*What you are asked to do:*
Within the material below, locate the line with "Narendra Modi and several Union ministers" and the line with "fuel, and obviously, there", then return those two lines and all lines between them, exactly as written.

*Provided records:*
***

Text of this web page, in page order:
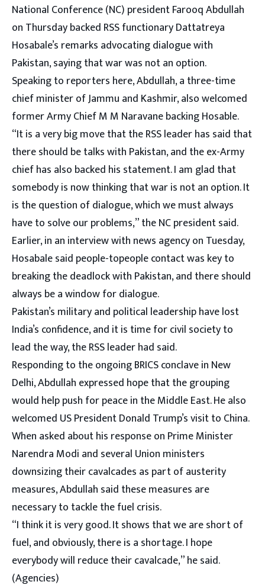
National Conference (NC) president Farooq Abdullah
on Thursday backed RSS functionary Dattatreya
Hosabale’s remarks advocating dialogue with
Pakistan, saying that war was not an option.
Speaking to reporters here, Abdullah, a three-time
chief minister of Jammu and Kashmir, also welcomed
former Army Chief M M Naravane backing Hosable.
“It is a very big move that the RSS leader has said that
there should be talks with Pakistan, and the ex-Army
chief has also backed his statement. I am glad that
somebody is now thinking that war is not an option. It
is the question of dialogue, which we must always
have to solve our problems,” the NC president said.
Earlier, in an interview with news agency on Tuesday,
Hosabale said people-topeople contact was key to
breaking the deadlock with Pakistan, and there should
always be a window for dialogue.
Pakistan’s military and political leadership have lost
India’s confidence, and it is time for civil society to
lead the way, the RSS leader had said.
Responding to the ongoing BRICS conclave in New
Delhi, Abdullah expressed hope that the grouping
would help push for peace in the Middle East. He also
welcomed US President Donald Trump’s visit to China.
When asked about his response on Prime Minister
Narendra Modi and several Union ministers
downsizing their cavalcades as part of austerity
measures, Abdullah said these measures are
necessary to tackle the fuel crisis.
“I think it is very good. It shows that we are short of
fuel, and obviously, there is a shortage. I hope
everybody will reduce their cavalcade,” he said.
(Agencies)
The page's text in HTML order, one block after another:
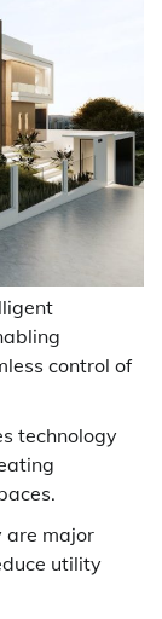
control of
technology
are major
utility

***

*Task solution:*
Narendra Modi and several Union ministers
downsizing their cavalcades as part of austerity
measures, Abdullah said these measures are
necessary to tackle the fuel crisis.
“I think it is very good. It shows that we are short of
fuel, and obviously, there is a shortage. I hope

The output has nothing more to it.